3. (Optional) Blue-blocking sunglasses (yellow goggles).

A kit with an ultraviolet LED, battery, invisible ink pen, and bottles of ultraviolet dye is available in our catalog.

The invisible ink pen is sold as a security marker, so you can invisibly write your name or driver's license on your belongings.

The fluorescent dyes can be used as ink in a fountain pen or a quill pen, or you can just dip a cotton swab into the dye and write with that.

They can also be poured into ink pads and used as hand stamps at dances or events, to permit re-entry without paying again.

To see the ink, put a small button cell lithium battery between the two leads of the ultraviolet LED. If it doesn't light up, turn the battery over (LEDs are diodes, and only light up if the current is flowing in the right direction). You can use two batteries to get a brighter light. Just stack the batteries one on top of the other, and place the LED wires on the top and bottom as if it were one battery.

Ultraviolet LED with two CR2032 batteries

Aim the light at the invisible writing. You may want to do this in a dark place for better readability.

The blue-blocking sunglasses are useful for enhancing the contrast. They block most of the blue and violet light that leaks through the purple glass filters of mercury vapor lamp ultraviolet lights.
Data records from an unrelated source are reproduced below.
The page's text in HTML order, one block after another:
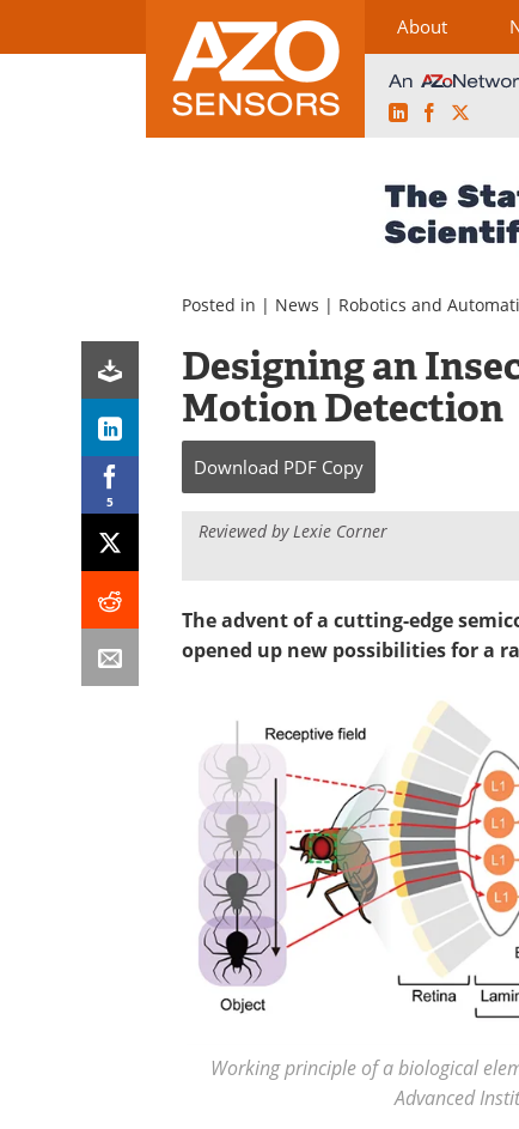
About
LinkedInFacebook
Posted in | News | Robotics and
5
Designing an
Motion Detection
Download PDF Copy
Reviewed by Lexie Corner
The advent of a cutting-edge
opened up new possibilities for a
Working principle of a biological
Advanced
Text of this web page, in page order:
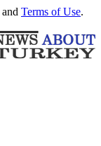
and Terms of Use.

They are still useful with the ultraviolet LEDs, even though those emit much less visible light.

How to make your own fluorescent dye

You can make your own fluorescent dye easily, after a trip to the kitchen for some powdered turmeric spice, and the bathroom for some rubbing alcohol.
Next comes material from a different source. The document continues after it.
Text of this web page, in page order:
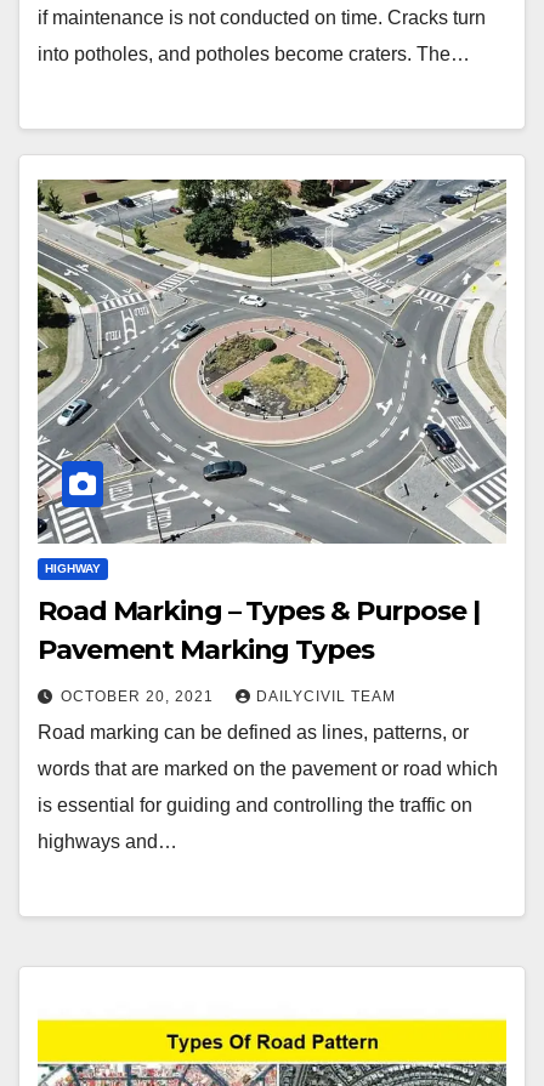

Put a teaspoon of turmeric into a glass, and add a few tablespoons of alcohol. Fold a paper towel into quarters to make a funnel, and filter the liquid into another glass. The photo below shows the liquid in a tiny glass vial, lit by our UV LEDs.

You can use a cotton swab to write things with your new ink. It will appear yellow on the paper, and bright yellow-green when lit with ultraviolet light.

Tiny vial of turmeric dye

How does it do that?

A typical fluorescent dye (several are shown below) has manyconjugated bonds, where double bonds and single bonds alternate in the molecule.

Curcumin molecule

What is actually going on in the molecule is more complicated than the simple diagrams suggest, because the electrons that form those bonds aren't pinned down in one place, but tend to wander or smear out along the whole molecule. The electrons have many possible energy states. The lowest energy state (the ground state) is one where the electrons are closest to the nucleus of the atom, and are paired up, with each electron in the pair spinning in the opposite direction. We say that one electron is spin up, and the other is spin down.

Ethidium bromide molecule

At room temperature, the electrons have enough heat energy to bounce around and bump one another between energy levels at random. But most of the electrons will be in the lower energy levels at any given time.

Fluorescein molecule

The electrons in the molecule have energy levels of different types. The basic energy levels are the electronic states (the ground state, the excited ground states, and the exited triplet state). But layered on top of these are vibrational and rotational energy states.

Propidium iodide molecule

These extra vibrational states allow the electron to absorb photons of different energies that raise the energy of the electron to different levels. Since the energy of a photon is related to its wavelength (the color of the light), many slightly different colors of light can be absorbed by the electron to push it into higher energy states.

Sulforhodamine B molecule

Once an electron has absorbed a photon and has jumped into a higher energy state, it can lose some of the energy easily by releasing the vibrational energy as heat. The electron then settles into the lowest vibrational energy level at that excited electonic state.

The three electronic states are diagrammed below. In the ground state, electrons are paired, one with spin up, and one with spin down. In the excited state, one of the electrons has a higher energy, but still has the opposite spin. In the third (triplet) state, one of the electrons has flipped its spin, so both electrons have the same spin.

Electron states

All of these energy levels and states come together in what is called the Jablonski diagram, which is used to show what is happening during fluorescence.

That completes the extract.